Unfortunately, its demise as a legal services provider has not helped the cause. While its Coral technology will live on, it would be received with caution. What went wrong? Was it the BigLaw/OldLaw propensity to reinvent wheel and the quest for unaffordable perfection? Maybe not, as I recall it was based on an existing Practice Management System (PMS). I would be interested to know which one.
It is all very well licensing an existing PMS as a starting point, but the problem is that there are very few systems that are suitable for lawyers to get their work done, particularly of the high level legal work Clearspire sought. Apart from re-inventing the wheel, in the past there has been a tendency to impose cumbersome systems that added to, rather than streamlined, the work flow of lawyers.
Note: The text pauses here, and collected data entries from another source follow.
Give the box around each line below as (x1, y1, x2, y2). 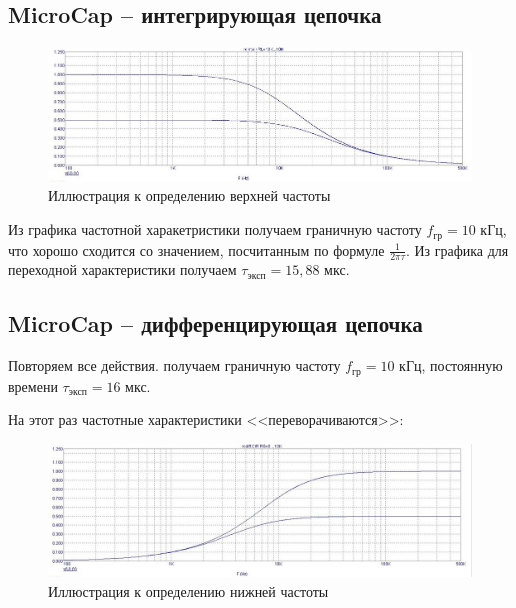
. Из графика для (405, 239, 509, 260)
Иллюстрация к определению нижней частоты (48, 580, 329, 601)
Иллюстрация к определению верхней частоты (48, 185, 331, 206)
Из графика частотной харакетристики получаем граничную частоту (8, 219, 422, 240)
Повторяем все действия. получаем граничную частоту (8, 355, 341, 376)
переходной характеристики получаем (8, 259, 237, 280)
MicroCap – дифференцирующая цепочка (8, 308, 423, 339)
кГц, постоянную (399, 355, 503, 376)
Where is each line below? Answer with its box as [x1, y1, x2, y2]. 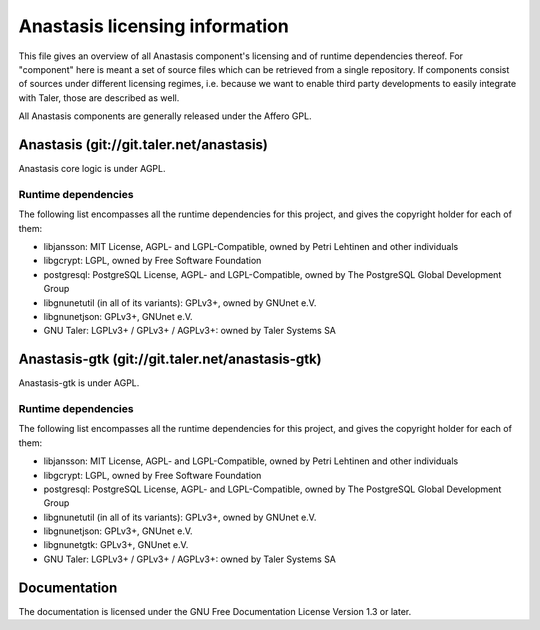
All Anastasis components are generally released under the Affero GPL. [18, 110, 312, 122]
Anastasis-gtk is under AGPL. [18, 377, 140, 389]
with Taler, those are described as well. [18, 91, 180, 104]
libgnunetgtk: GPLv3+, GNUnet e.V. [43, 539, 189, 551]
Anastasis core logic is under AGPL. [18, 163, 166, 175]
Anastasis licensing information [18, 15, 289, 37]
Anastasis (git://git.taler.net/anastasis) [18, 136, 269, 153]
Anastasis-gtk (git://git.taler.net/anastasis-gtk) [18, 351, 322, 368]
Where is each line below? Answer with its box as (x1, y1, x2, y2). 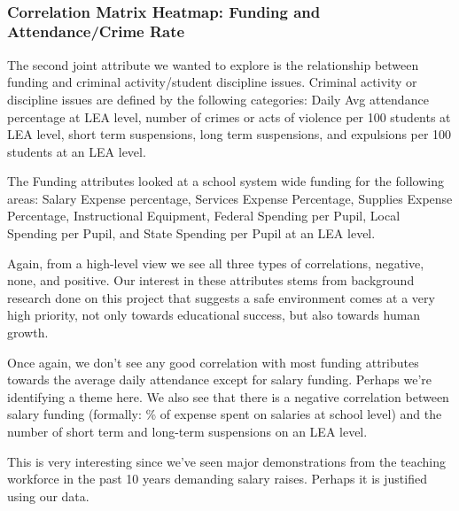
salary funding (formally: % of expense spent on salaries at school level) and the (7, 405, 442, 423)
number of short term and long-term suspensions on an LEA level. (7, 422, 368, 441)
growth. (7, 323, 49, 342)
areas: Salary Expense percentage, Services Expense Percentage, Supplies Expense (7, 189, 453, 207)
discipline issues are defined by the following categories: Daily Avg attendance (7, 89, 429, 108)
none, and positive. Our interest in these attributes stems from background (7, 271, 415, 290)
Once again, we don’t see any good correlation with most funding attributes (7, 352, 419, 371)
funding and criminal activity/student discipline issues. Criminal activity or (7, 73, 417, 91)
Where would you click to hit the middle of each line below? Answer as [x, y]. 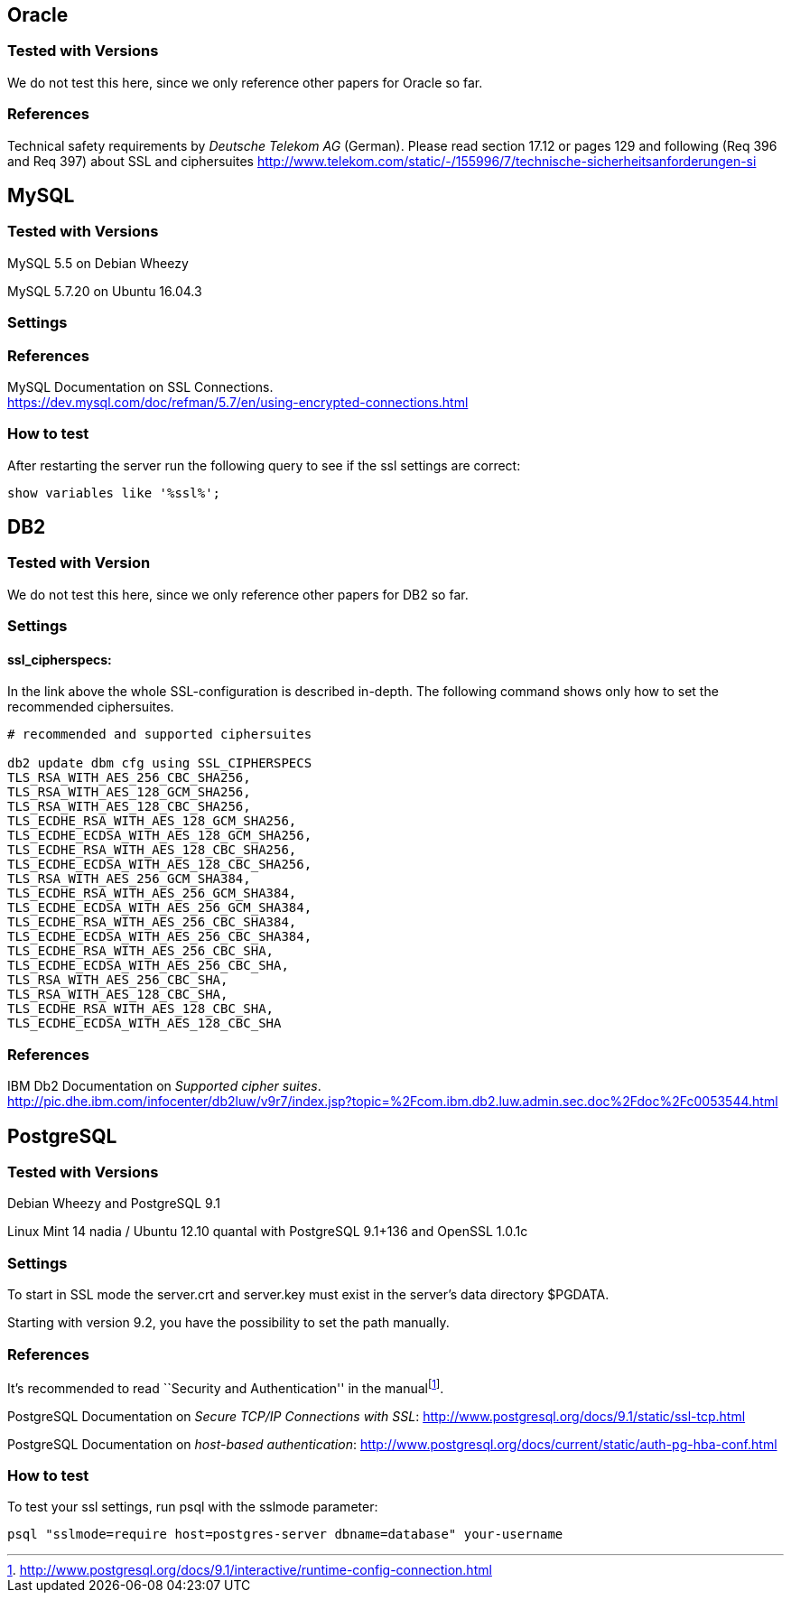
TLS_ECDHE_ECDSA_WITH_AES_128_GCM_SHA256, [160, 836]
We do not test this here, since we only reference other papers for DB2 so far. [238, 594]
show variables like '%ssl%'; [114, 493]
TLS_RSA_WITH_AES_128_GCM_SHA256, [129, 792]
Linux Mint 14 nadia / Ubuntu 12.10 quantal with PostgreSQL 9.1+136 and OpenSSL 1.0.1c [268, 1232]
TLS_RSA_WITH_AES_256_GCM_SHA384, [129, 879]
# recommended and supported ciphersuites [160, 735]
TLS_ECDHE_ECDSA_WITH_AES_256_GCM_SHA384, [160, 908]
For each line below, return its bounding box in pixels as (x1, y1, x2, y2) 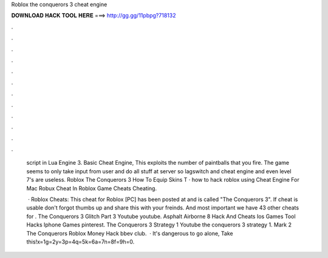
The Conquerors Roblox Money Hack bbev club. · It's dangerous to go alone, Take (26, 230, 233, 237)
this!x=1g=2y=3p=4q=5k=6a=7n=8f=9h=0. (26, 238, 135, 245)
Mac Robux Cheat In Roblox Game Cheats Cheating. (26, 185, 157, 192)
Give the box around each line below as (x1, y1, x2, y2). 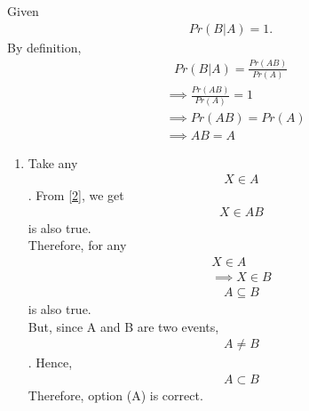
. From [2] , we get (28, 186, 124, 205)
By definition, (7, 37, 82, 56)
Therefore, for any (28, 236, 127, 254)
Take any (28, 153, 78, 172)
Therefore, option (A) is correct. (28, 385, 203, 404)
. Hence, (28, 353, 73, 372)
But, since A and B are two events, (28, 317, 219, 335)
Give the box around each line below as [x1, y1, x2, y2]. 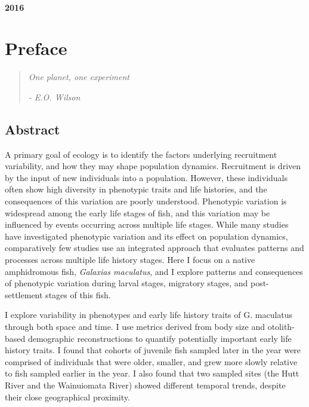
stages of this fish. [45, 288, 111, 301]
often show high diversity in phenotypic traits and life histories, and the [5, 183, 267, 195]
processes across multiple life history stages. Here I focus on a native [5, 253, 255, 266]
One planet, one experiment [28, 71, 129, 83]
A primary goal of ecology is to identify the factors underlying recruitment [5, 148, 277, 160]
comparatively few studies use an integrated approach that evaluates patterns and [5, 241, 304, 254]
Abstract [5, 120, 60, 138]
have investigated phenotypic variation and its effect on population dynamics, [5, 229, 288, 242]
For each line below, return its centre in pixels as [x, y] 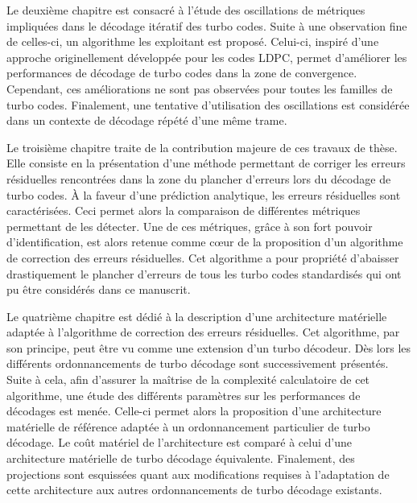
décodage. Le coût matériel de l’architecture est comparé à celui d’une [179, 442]
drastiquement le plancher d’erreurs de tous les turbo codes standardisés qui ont [204, 273]
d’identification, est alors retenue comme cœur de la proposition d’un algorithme [205, 242]
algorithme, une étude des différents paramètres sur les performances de [184, 395]
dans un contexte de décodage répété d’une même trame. [147, 120]
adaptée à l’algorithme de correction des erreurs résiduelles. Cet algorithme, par [203, 332]
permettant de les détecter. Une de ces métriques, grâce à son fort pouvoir [190, 226]
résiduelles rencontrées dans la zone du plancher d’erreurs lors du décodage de [199, 178]
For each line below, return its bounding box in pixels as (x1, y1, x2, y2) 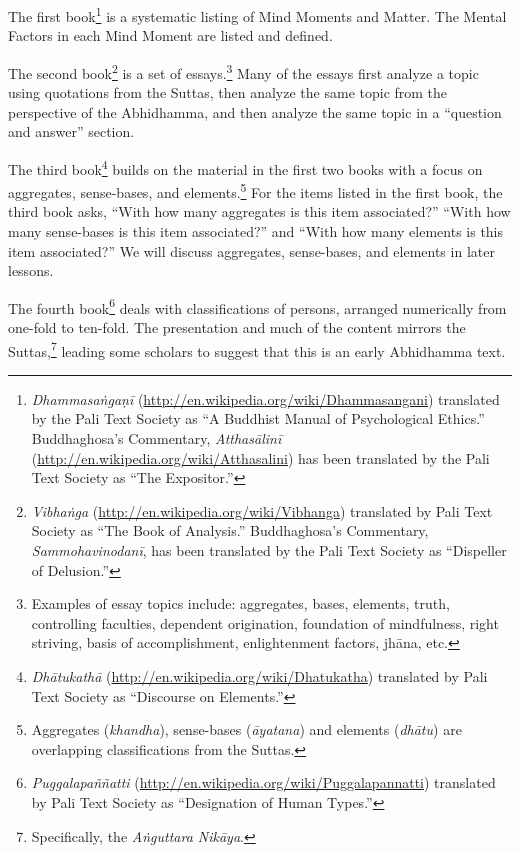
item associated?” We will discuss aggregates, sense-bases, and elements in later (8, 240, 495, 261)
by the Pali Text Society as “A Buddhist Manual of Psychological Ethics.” (31, 408, 485, 429)
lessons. (8, 260, 54, 281)
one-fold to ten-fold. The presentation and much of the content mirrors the (8, 317, 466, 337)
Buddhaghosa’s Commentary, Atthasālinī (31, 428, 282, 449)
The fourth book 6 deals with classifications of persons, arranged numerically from (8, 294, 507, 318)
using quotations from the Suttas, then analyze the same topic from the (8, 82, 448, 103)
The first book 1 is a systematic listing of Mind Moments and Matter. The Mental (8, 3, 507, 26)
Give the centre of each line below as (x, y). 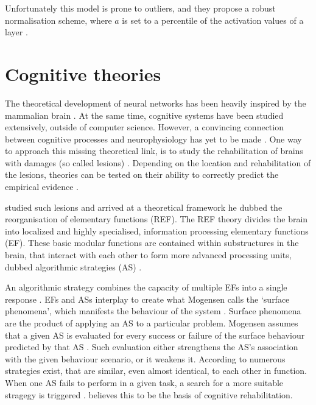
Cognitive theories (83, 73)
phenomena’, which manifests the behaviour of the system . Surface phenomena (153, 311)
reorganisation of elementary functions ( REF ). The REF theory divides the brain (156, 219)
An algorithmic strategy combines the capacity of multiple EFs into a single (146, 287)
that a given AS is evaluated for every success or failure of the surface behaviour (155, 335)
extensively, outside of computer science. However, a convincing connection (144, 127)
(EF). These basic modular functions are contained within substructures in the (152, 243)
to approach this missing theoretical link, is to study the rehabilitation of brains (154, 151)
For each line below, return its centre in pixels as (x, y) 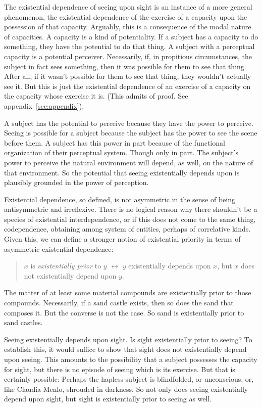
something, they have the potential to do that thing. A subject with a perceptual (129, 46)
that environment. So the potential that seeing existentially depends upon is (122, 172)
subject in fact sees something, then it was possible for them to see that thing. (125, 66)
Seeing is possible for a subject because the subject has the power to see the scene (131, 133)
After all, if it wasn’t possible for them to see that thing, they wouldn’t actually (128, 76)
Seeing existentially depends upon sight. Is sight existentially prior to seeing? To (128, 339)
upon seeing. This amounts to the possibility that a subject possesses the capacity (131, 359)
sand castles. (23, 322)
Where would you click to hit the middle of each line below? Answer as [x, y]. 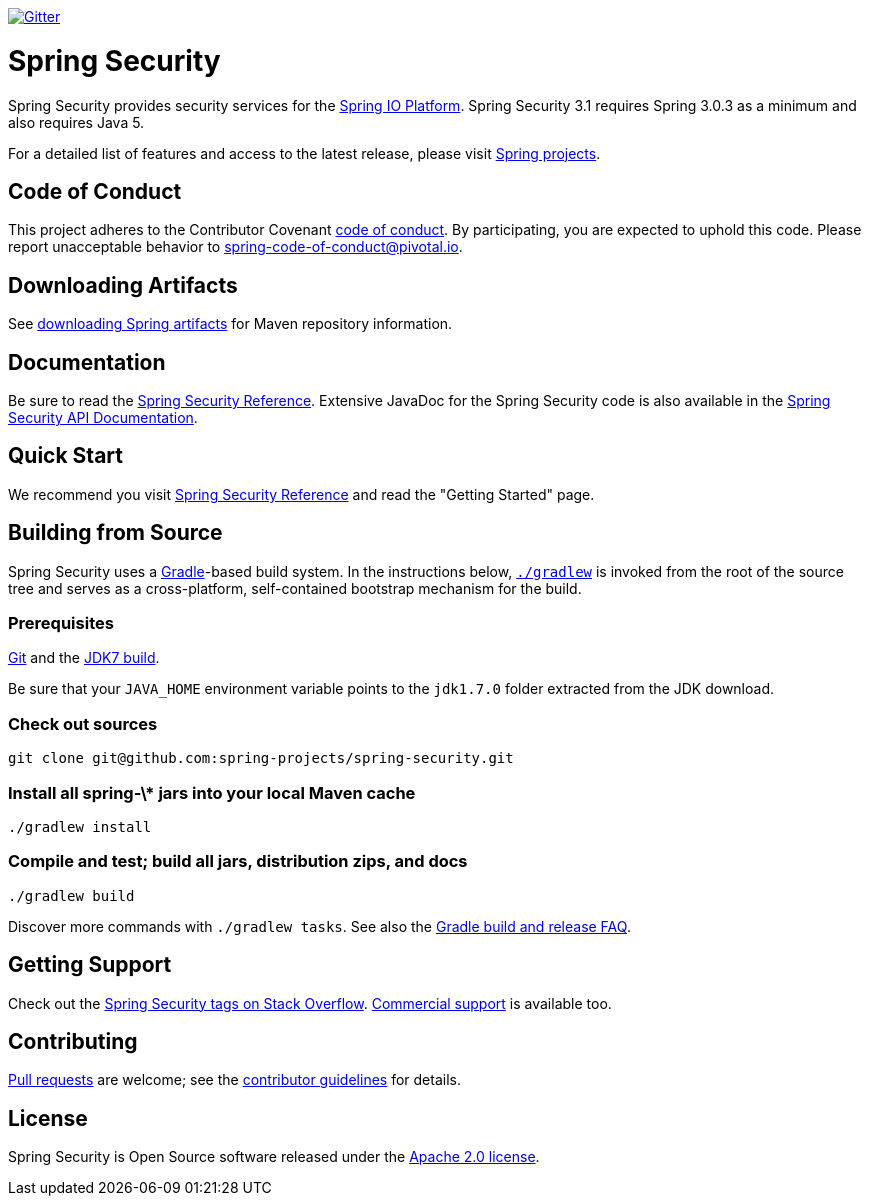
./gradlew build [71, 895]
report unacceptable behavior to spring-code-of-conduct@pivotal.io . [235, 247]
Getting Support [90, 965]
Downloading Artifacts [123, 285]
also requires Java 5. [76, 122]
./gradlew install [80, 826]
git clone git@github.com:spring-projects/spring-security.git [261, 758]
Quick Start [65, 456]
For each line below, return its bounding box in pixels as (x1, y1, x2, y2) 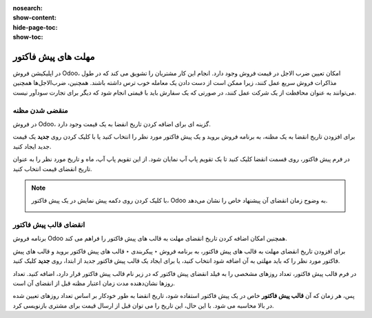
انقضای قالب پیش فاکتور (12, 220, 85, 230)
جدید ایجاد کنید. (12, 142, 52, 150)
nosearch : (12, 4, 43, 12)
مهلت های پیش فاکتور (12, 50, 96, 62)
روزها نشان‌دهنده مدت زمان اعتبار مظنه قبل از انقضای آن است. (12, 279, 176, 288)
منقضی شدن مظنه (12, 106, 68, 115)
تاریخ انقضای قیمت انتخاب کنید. (12, 164, 92, 172)
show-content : (12, 14, 56, 22)
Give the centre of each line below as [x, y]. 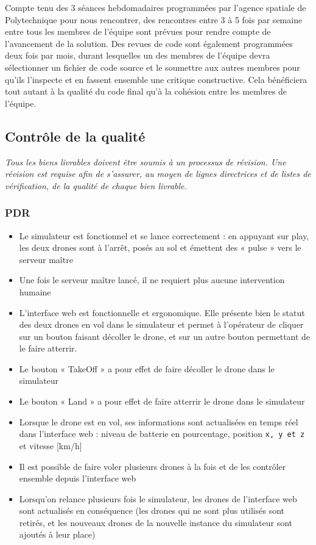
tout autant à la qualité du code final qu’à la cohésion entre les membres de [146, 91]
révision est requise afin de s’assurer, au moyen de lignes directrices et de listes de [158, 174]
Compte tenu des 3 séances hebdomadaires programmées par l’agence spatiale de [156, 7]
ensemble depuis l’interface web [78, 478]
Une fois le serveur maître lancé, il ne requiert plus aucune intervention [152, 280]
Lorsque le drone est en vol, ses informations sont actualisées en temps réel [159, 421]
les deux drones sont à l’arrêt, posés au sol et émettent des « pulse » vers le [160, 247]
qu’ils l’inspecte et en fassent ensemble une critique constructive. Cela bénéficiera [156, 79]
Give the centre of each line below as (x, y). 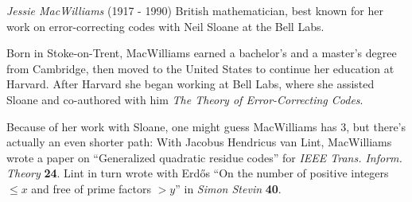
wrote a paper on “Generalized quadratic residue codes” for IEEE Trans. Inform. (204, 157)
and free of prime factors (91, 188)
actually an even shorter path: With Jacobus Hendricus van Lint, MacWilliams (199, 142)
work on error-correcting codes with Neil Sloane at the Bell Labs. (165, 26)
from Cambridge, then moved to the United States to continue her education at (200, 68)
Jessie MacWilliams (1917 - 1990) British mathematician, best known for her (195, 10)
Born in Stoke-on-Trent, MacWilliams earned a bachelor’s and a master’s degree (202, 53)
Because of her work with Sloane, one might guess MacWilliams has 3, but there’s (206, 126)

Was it not helped by the BigLaw/OldLaw focus on the claimed development cost of the solution ($5M to $8M), not the results?
All very well saying you are a tech-focused law firm, but there are few genuine legal tech lawyers, and far fewer firms with consistently high skill levels. Plenty “talk the talk” but few think and deal with their legal information challenges in terms of enabling software such as databases, outliners and other tools that protect the lawyers themselves from complexity, and extend their capabilities.
Add AI that learns from sharing “colleagues”, and a newfound determination to address the real challenge Robert Samek advocated to re-examine the very ground on which we stand. With researchers such as Christopher Enright and his method for litigation, and Julian Ehrlich’s Agreement Engineering for contract negotiation both starting to be used, the legal system could go through the same user-driven systematization/productization revolutions which have transformed other sectors.
The difference will be that the potential impact of good lawyers with smart machines and new methods, and managers, could dwarf other sectors due to the size of the latent legal market; the reluctance of the incumbents to truly embrace IT; and the binary nature of legal raw materials and products. I suspect it will be “goodbye” to the legal artisan, and even parts of the legal systems we now know.